Heaven: 2021 Proof Americans and Brits speak a different language

11819212324131

Comments

  • Also, I've heard "ashphalt" here in Michigan, too.
    • Falling headfirst is a header.
    • Head over heels means in love.
    • Tumbling down the stairs is going "ass over teakettle" in my family.
  • Robert ArminRobert Armin Shipmate, Glory
    Nick Tamen wrote: »
    Forthview wrote: »
    Is it true that Americans say 'tid-bit' instead of' 'tit-bit' ?
    I’ve never heard “tit-bit.”

    And I usually see it spelled “tidbit,” with no hyphen.

    Tidbit is completely unknown to me, with or without a hyphen. (At times like this I miss being able to see where people come from.)
  • "Tidbit" is how I say it and spell it. M-W seems to agree.
  • RossweisseRossweisse Hell Host, 8th Day Host, Glory
    It's "tidbit" in The Great Midwest.
  • To fall is base over apex in my family. It’s titbit here, when it’s used at all. In my family, we’d usually have a smidge. And, in Queensland, we say bitumen instead of ashfelt (how I pronounce it, if I say it at all). Bitumen is any tarred surface, as opposed to ‘the cement’.
  • A header is what a footballer does to propel the ball with his head. Falling head first is falling head first. Arse over tit is any fall but specifically spectacular ones; head over heels tends to be metaphorical rather than physical in my experience. YMMV of course.
  • KarlLB wrote: »
    A header is what a footballer does to propel the ball with his head. Falling head first is falling head first. Arse over tit is any fall but specifically spectacular ones; head over heels tends to be metaphorical rather than physical in my experience. YMMV of course.

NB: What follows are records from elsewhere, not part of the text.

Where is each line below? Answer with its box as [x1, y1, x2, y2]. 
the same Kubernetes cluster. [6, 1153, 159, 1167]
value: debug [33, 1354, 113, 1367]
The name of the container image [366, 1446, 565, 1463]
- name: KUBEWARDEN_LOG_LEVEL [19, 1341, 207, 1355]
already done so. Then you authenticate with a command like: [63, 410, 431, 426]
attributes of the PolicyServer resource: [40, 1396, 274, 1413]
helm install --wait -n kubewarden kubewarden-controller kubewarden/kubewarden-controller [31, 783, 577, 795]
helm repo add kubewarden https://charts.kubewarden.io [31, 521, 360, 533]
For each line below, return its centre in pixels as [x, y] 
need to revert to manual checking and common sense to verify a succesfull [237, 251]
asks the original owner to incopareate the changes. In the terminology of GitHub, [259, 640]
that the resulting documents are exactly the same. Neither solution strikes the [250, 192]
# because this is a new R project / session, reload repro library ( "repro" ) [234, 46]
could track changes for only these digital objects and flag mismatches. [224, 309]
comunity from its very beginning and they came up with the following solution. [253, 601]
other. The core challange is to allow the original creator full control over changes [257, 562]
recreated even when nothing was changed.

    Which brings us to another point. A header as you describe is an action by a soccer player, not a footballer. Soccer is but one style of playing football. Rugby, which is the game that is played in Heaven, is the leader of these styles, but there are many others of course - American, League, AFL, soccer being some.
  • It's also the bit of your document that recurs at the top of every page.
  • Indeed
  • Gee D wrote: »
    KarlLB wrote: »
    A header is what a footballer does to propel the ball with his head. Falling head first is falling head first. Arse over tit is any fall but specifically spectacular ones; head over heels tends to be metaphorical rather than physical in my experience. YMMV of course.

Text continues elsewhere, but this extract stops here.